#### [What the task requires]
Go through the material below and report how many lines contain "unique". Give only the number.

#### [Provided data]

────

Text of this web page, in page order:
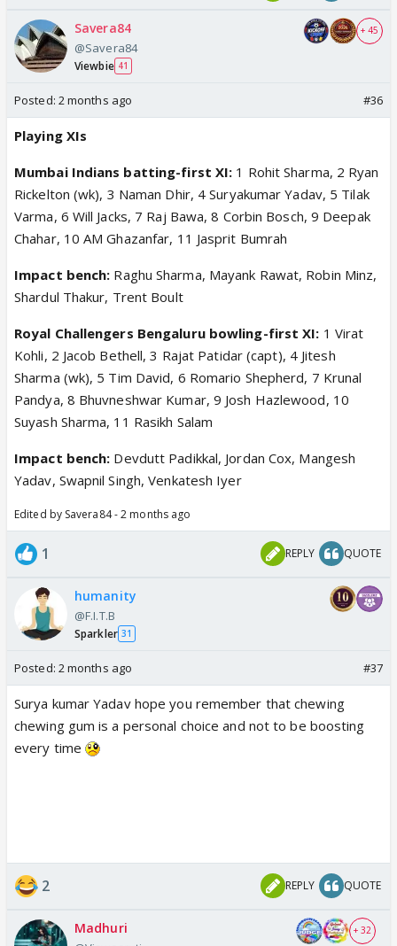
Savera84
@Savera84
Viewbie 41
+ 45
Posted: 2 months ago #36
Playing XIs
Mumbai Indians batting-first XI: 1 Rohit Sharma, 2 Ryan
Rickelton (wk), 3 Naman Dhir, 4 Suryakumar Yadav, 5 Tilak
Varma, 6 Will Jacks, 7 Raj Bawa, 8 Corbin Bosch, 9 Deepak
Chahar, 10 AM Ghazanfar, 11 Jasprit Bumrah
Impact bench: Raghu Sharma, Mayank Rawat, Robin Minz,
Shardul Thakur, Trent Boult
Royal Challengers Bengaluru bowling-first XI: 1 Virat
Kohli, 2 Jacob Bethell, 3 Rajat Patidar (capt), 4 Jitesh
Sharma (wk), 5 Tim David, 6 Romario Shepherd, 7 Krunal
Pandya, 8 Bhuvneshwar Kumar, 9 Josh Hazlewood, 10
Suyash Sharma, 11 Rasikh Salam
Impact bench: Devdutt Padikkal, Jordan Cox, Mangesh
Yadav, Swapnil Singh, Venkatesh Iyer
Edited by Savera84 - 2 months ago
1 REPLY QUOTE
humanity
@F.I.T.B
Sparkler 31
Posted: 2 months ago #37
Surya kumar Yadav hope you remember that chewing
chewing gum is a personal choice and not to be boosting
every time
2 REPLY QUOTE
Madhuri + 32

────

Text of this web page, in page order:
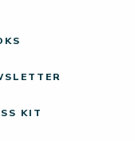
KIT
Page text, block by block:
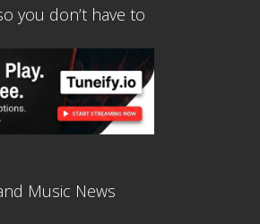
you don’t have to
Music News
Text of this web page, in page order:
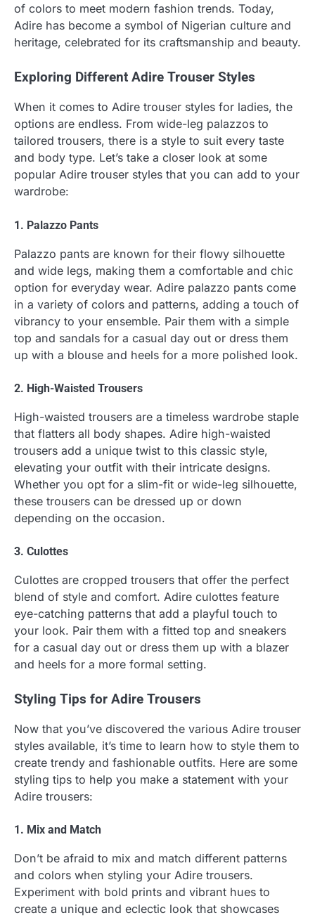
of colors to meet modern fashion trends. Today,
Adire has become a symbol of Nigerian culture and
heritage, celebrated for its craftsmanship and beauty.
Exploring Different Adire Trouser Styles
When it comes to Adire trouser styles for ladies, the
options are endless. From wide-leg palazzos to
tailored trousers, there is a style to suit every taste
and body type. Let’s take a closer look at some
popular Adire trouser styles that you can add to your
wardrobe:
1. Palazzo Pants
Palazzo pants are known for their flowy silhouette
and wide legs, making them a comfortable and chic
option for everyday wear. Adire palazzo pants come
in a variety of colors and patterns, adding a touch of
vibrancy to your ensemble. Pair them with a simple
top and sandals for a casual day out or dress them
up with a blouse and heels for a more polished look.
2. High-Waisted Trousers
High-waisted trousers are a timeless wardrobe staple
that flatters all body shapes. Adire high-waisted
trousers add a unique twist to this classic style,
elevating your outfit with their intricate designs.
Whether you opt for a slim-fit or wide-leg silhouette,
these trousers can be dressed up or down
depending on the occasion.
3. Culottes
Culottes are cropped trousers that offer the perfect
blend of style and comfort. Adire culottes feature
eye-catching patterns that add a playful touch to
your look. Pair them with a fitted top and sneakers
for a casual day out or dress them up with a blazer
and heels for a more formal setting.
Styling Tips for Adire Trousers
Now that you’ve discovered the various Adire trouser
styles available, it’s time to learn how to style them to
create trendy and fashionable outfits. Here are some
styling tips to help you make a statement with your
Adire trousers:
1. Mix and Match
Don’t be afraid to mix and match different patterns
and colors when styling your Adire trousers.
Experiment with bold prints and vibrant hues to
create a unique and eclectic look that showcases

────

#### [Exercise output]
2